┌──

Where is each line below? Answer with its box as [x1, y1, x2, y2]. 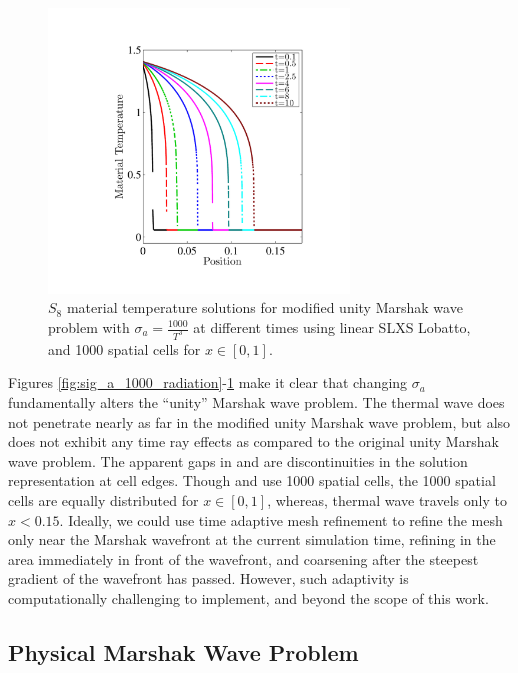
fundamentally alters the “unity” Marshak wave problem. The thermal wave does [8, 392, 505, 413]
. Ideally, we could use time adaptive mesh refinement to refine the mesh [59, 509, 503, 530]
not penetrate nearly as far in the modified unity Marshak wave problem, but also [8, 411, 511, 432]
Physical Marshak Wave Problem [8, 636, 359, 667]
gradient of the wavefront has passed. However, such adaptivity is [8, 568, 409, 589]
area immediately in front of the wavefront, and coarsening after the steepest [8, 548, 479, 569]
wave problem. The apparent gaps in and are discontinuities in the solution [8, 450, 468, 471]
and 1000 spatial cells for [48, 338, 201, 359]

└──

Return all of the data exactly as written, and drop the pictures.

Where is each line below? Answer with its box as [x1, y1, x2, y2]. 
fundamentally alters the “unity” Marshak wave problem. The thermal wave does [8, 392, 505, 413]
. Ideally, we could use time adaptive mesh refinement to refine the mesh [59, 509, 503, 530]
not penetrate nearly as far in the modified unity Marshak wave problem, but also [8, 411, 511, 432]
Physical Marshak Wave Problem [8, 636, 359, 667]
gradient of the wavefront has passed. However, such adaptivity is [8, 568, 409, 589]
area immediately in front of the wavefront, and coarsening after the steepest [8, 548, 479, 569]
wave problem. The apparent gaps in and are discontinuities in the solution [8, 450, 468, 471]
and 1000 spatial cells for [48, 338, 201, 359]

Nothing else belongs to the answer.